[WHAT THE TASK REQUIRES] Count every line in this listing that has "paper". Reply with only the total.

[PROVIDED DATA]
====================

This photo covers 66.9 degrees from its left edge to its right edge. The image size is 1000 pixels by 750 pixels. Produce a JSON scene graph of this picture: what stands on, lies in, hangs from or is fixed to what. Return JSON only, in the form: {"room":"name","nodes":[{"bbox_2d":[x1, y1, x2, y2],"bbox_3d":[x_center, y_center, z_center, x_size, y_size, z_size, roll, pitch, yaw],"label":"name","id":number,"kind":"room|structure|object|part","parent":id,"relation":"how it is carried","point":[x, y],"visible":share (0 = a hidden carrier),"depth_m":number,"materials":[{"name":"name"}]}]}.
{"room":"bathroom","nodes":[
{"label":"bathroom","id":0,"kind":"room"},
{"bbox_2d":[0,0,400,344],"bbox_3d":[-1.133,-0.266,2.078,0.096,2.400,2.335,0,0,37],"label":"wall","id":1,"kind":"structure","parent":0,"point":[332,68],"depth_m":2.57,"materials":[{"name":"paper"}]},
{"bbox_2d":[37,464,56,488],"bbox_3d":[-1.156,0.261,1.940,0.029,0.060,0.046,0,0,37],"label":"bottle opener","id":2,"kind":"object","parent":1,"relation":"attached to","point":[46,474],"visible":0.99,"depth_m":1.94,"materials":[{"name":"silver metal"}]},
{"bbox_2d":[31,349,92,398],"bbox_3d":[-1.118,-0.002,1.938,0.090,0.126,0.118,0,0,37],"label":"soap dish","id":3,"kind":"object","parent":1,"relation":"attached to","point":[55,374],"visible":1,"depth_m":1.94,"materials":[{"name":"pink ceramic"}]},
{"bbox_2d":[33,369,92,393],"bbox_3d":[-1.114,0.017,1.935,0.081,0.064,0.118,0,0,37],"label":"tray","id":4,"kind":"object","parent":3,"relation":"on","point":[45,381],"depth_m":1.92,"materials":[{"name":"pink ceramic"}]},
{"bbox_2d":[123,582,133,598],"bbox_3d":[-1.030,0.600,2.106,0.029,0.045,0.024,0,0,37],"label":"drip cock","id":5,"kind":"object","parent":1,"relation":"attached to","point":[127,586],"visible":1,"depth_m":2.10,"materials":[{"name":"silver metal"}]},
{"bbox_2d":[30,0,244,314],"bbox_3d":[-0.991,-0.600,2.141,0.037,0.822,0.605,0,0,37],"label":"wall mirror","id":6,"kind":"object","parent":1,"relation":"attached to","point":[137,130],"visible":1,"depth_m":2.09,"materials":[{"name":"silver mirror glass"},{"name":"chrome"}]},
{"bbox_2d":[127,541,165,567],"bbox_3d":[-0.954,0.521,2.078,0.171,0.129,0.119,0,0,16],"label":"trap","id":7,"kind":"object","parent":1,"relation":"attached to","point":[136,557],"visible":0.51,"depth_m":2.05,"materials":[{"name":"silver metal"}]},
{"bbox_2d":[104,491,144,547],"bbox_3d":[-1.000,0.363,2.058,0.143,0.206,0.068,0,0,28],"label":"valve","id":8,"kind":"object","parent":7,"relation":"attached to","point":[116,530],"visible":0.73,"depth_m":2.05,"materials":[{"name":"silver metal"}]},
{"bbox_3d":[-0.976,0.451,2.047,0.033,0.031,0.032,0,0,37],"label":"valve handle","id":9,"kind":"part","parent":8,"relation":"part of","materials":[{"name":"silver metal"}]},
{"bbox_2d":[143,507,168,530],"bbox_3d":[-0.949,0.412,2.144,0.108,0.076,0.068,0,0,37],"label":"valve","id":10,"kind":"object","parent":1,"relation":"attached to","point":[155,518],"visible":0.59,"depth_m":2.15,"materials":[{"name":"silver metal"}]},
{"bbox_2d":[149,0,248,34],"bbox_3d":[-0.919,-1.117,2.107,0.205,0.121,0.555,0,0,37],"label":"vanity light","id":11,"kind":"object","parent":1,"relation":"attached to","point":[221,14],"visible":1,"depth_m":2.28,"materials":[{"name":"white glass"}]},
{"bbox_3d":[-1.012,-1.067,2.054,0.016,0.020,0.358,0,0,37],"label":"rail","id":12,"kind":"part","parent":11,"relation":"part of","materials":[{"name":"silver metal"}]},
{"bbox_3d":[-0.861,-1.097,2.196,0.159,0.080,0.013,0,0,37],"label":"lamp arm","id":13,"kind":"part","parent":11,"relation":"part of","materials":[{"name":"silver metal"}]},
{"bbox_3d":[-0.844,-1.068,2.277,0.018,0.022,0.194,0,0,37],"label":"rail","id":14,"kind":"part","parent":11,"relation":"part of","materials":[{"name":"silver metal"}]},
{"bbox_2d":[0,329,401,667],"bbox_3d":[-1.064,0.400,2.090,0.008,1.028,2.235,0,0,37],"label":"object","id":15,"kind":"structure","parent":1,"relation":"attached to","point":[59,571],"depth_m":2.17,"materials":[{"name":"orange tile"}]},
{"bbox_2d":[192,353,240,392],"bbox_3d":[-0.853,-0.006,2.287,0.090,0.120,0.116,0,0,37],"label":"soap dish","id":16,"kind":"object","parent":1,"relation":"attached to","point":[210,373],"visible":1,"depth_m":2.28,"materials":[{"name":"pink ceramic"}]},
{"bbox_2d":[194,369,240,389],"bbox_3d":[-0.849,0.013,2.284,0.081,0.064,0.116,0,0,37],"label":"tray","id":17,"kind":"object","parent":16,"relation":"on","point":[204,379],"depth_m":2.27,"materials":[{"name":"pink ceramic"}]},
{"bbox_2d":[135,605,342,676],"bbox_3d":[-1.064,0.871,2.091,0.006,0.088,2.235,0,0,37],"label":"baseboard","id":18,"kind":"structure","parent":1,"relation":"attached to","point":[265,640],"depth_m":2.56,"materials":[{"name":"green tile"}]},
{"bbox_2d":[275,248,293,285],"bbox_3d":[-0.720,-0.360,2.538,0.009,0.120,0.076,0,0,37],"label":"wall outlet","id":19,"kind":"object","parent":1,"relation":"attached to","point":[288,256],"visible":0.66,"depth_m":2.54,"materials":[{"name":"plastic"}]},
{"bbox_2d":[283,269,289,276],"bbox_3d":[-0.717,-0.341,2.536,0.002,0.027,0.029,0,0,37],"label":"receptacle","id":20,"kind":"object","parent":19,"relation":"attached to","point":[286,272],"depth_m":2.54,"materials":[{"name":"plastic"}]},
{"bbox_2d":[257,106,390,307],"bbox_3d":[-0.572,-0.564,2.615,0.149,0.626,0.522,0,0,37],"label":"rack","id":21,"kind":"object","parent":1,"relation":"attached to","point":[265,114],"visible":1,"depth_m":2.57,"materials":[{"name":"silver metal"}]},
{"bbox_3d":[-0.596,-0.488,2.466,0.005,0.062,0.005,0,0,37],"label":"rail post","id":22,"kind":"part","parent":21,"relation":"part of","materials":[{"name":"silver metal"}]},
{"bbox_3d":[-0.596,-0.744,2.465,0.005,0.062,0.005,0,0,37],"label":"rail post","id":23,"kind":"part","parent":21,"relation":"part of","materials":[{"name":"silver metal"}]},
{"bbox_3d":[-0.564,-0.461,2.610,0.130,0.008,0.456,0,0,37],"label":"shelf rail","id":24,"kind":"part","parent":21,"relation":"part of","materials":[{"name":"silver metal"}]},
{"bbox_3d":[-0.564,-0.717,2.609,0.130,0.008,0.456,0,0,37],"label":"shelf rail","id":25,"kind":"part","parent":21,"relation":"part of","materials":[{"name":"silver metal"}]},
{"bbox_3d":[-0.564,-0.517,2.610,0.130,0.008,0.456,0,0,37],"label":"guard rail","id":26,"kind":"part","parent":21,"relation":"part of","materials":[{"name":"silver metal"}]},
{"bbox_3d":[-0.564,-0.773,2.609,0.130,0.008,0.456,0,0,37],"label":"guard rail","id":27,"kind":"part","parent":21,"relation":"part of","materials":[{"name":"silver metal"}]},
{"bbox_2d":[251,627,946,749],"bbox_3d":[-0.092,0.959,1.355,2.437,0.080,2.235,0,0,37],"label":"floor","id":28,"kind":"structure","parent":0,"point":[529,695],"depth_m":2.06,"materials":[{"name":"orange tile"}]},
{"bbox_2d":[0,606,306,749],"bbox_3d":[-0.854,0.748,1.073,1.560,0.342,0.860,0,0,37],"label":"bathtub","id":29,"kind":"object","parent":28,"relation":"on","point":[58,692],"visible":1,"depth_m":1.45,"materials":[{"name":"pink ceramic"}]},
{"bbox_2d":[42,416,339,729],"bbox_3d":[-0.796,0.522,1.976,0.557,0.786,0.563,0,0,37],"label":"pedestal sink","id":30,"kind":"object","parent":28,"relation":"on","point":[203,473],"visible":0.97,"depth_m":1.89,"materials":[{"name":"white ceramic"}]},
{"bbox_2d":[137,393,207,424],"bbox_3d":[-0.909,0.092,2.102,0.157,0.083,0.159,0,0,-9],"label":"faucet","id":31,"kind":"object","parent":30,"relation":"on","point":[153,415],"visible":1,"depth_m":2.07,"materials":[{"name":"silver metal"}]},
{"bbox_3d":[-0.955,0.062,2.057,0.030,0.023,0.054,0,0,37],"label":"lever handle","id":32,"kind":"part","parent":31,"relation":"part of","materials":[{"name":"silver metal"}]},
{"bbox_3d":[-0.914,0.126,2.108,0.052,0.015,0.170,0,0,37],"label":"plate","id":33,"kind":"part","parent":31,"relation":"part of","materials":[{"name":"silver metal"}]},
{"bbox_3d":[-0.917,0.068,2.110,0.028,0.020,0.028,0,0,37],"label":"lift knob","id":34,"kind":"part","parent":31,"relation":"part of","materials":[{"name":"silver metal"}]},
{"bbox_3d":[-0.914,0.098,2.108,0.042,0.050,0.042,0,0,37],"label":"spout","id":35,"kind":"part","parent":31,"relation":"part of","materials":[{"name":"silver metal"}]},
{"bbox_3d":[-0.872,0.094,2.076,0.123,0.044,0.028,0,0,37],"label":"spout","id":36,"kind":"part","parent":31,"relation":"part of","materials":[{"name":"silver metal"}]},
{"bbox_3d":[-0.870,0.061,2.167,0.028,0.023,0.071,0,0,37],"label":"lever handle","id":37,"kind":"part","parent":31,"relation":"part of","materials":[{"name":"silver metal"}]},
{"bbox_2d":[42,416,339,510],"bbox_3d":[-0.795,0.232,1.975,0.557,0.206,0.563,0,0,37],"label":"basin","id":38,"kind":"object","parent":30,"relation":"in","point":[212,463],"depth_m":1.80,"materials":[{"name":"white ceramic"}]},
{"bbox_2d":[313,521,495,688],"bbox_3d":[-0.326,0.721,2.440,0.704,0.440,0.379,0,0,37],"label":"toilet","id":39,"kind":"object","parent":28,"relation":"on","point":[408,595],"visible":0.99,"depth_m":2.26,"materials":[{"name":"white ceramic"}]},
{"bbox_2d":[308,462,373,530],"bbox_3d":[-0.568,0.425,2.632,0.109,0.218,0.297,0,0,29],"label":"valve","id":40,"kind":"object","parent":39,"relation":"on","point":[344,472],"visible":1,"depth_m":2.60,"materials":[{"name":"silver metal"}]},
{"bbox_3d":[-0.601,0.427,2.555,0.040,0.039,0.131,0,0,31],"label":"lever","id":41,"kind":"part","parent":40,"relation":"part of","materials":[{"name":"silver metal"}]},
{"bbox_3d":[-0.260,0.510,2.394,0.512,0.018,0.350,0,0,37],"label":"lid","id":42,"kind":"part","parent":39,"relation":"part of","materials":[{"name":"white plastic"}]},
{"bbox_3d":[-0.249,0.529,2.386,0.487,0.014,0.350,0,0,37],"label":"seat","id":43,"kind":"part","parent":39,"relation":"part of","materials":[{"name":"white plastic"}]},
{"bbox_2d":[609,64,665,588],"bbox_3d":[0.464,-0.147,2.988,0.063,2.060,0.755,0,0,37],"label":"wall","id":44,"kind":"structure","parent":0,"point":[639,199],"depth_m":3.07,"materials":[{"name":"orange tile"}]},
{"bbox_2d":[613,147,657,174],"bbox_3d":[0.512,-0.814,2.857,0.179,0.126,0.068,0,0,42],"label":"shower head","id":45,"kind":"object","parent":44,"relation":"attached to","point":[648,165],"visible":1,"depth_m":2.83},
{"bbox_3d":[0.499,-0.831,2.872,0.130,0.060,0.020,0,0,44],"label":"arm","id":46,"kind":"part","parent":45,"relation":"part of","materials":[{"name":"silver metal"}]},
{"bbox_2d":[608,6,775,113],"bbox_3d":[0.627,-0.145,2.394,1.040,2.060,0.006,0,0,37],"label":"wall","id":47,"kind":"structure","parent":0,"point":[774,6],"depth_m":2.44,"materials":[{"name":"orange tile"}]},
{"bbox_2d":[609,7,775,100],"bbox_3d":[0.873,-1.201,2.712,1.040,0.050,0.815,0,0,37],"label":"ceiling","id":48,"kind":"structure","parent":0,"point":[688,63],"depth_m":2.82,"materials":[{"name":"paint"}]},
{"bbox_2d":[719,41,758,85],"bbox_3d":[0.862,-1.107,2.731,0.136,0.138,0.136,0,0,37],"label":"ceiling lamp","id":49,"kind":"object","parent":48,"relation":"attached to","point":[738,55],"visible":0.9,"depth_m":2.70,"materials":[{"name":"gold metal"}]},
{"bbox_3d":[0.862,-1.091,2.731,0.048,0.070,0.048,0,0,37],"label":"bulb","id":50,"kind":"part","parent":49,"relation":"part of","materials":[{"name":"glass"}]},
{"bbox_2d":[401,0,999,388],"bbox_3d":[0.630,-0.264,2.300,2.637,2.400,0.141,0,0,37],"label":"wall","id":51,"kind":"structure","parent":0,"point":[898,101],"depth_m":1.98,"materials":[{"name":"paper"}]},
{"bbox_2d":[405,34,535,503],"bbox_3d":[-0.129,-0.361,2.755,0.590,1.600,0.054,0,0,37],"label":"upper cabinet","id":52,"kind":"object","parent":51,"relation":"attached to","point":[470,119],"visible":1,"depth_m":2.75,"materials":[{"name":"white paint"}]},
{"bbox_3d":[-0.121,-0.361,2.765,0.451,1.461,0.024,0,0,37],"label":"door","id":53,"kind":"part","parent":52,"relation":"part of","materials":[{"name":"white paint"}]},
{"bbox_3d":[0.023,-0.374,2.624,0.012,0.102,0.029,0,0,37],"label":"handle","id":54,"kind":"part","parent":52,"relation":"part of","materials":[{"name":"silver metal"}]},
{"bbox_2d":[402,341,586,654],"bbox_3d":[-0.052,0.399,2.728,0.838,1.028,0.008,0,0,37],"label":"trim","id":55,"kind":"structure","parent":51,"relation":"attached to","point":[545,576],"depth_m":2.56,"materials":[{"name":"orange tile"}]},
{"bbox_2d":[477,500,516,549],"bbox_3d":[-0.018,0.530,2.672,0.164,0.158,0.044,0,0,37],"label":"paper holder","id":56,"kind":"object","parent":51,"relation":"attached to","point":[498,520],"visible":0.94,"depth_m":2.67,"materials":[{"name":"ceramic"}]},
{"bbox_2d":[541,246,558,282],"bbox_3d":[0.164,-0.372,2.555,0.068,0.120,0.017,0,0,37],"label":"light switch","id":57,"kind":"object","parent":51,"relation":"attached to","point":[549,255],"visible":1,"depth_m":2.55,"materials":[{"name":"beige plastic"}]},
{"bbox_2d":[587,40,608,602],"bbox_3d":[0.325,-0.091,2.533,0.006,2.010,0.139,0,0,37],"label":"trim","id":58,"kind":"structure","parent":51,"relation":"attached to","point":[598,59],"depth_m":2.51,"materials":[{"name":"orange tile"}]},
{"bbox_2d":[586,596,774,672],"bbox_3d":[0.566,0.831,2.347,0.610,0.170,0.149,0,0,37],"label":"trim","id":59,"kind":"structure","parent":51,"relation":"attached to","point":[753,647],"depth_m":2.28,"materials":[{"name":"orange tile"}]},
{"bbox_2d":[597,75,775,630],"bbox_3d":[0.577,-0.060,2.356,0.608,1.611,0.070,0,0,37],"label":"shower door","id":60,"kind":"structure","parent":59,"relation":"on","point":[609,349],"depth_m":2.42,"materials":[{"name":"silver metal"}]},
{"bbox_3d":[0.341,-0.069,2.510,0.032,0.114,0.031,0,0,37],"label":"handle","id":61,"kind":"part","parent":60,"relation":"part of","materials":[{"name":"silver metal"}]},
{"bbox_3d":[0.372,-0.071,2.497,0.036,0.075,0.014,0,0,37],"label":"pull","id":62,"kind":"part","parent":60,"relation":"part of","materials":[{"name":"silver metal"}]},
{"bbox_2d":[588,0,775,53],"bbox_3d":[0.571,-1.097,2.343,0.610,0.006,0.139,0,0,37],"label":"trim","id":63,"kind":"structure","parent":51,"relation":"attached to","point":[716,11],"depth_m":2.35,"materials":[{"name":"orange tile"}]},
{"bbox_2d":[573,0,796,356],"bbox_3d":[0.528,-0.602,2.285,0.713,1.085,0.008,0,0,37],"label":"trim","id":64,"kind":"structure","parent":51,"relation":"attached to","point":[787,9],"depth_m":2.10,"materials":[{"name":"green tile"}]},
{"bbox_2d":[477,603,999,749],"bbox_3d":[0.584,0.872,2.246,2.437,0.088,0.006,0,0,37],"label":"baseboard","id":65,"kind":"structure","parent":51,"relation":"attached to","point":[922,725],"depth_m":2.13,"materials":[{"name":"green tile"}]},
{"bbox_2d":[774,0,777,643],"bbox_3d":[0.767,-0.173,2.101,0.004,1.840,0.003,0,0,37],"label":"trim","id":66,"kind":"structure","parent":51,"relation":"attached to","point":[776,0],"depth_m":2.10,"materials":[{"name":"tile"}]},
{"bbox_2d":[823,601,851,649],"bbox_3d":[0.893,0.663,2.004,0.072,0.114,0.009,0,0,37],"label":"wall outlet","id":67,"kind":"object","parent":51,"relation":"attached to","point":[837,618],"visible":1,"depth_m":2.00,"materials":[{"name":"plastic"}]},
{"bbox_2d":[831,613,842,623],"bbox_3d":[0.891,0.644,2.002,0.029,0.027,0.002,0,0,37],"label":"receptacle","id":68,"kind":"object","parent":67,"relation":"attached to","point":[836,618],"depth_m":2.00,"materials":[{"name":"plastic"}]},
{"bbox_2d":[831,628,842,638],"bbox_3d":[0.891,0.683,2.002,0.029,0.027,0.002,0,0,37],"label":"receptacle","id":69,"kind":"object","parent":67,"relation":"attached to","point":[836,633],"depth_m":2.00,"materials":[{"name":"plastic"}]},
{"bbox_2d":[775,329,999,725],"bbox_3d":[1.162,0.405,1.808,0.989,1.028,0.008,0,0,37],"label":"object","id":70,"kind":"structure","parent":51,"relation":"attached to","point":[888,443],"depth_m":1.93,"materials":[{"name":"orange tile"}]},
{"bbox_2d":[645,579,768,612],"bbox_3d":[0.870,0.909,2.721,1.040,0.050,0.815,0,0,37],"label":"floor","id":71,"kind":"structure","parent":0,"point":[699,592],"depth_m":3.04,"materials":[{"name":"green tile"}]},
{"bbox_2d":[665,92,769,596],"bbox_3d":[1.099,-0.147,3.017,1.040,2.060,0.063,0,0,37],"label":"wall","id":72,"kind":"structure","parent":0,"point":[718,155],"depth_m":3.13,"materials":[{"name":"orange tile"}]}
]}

====================

[SOLUTION FOR THIS PROBLEM] 3